===== INFORMATION GIVEN

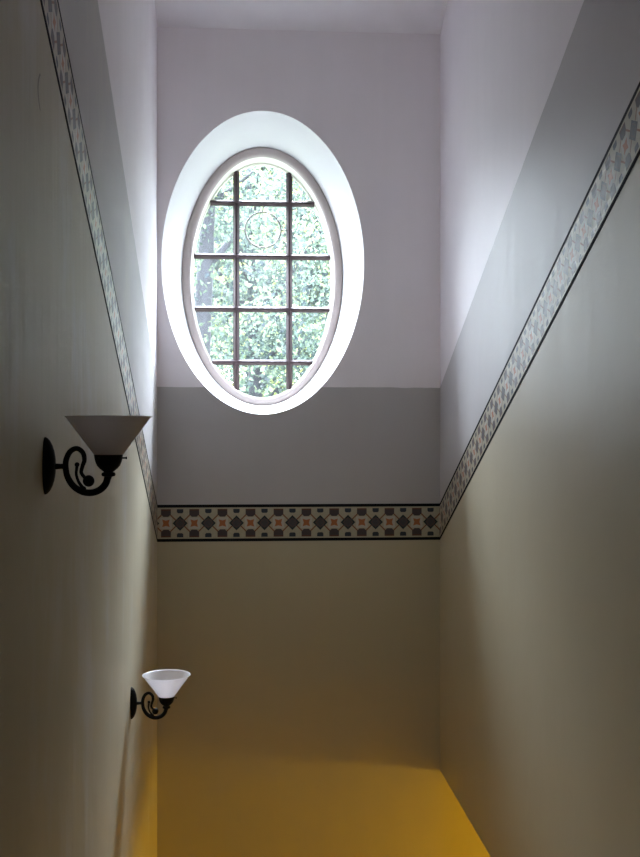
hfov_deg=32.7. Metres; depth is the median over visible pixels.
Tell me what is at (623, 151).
trim
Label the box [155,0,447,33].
ceiling
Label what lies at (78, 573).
wall
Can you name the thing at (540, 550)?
wall
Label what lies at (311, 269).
leafy tree
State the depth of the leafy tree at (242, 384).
29.69 m
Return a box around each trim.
[40,0,156,538]
[157,503,439,541]
[440,82,639,538]
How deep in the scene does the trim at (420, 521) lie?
6.54 m
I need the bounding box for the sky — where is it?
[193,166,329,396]
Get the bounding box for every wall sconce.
[42,415,151,495]
[130,669,190,719]
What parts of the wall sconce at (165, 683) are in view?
arm, lamp shade
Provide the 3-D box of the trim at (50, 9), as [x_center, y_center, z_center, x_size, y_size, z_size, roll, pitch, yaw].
[-0.706,-1.056,2.921,0.002,3.461,7.130,0,0,-4]
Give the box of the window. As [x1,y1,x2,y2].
[161,111,363,413]
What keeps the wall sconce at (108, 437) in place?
attached to the wall at (78, 573)
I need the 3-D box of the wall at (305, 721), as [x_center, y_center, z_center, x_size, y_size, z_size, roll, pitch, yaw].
[-0.011,0.070,6.978,15.000,8.600,0.860,0,0,-4]
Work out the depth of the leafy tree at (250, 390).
15.64 m
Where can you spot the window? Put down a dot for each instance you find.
(279, 141)
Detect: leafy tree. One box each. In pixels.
[193,166,330,396]
[193,169,327,388]
[194,166,328,389]
[194,166,330,392]
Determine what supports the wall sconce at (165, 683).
attached to the wall at (78, 573)
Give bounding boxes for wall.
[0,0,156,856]
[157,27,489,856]
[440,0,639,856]
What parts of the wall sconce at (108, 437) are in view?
arm, lamp shade
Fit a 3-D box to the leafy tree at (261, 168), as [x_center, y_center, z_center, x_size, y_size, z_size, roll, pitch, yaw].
[-1.398,-1.309,23.443,9.222,11.763,4.206,0,0,-8]

==========

-- REQUIRED ACTION --
Word for word, restate the records shown above, minus the pictures.

-- TASK SOLUTION --
hfov_deg=32.7. Metres; depth is the median over visible pixels.
Tell me what is at (623, 151).
trim
Label the box [155,0,447,33].
ceiling
Label what lies at (78, 573).
wall
Can you name the thing at (540, 550)?
wall
Label what lies at (311, 269).
leafy tree
State the depth of the leafy tree at (242, 384).
29.69 m
Return a box around each trim.
[40,0,156,538]
[157,503,439,541]
[440,82,639,538]
How deep in the scene does the trim at (420, 521) lie?
6.54 m
I need the bounding box for the sky — where is it?
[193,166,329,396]
Get the bounding box for every wall sconce.
[42,415,151,495]
[130,669,190,719]
What parts of the wall sconce at (165, 683) are in view?
arm, lamp shade
Provide the 3-D box of the trim at (50, 9), as [x_center, y_center, z_center, x_size, y_size, z_size, roll, pitch, yaw].
[-0.706,-1.056,2.921,0.002,3.461,7.130,0,0,-4]
Give the box of the window. As [x1,y1,x2,y2].
[161,111,363,413]
What keeps the wall sconce at (108, 437) in place?
attached to the wall at (78, 573)
I need the 3-D box of the wall at (305, 721), as [x_center, y_center, z_center, x_size, y_size, z_size, roll, pitch, yaw].
[-0.011,0.070,6.978,15.000,8.600,0.860,0,0,-4]
Work out the depth of the leafy tree at (250, 390).
15.64 m
Where can you spot the window? Put down a dot for each instance you find.
(279, 141)
Detect: leafy tree. One box each. In pixels.
[193,166,330,396]
[193,169,327,388]
[194,166,328,389]
[194,166,330,392]
Determine what supports the wall sconce at (165, 683).
attached to the wall at (78, 573)
Give bounding boxes for wall.
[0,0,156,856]
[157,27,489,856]
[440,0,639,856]
What parts of the wall sconce at (108, 437) are in view?
arm, lamp shade
Fit a 3-D box to the leafy tree at (261, 168), as [x_center, y_center, z_center, x_size, y_size, z_size, roll, pitch, yaw].
[-1.398,-1.309,23.443,9.222,11.763,4.206,0,0,-8]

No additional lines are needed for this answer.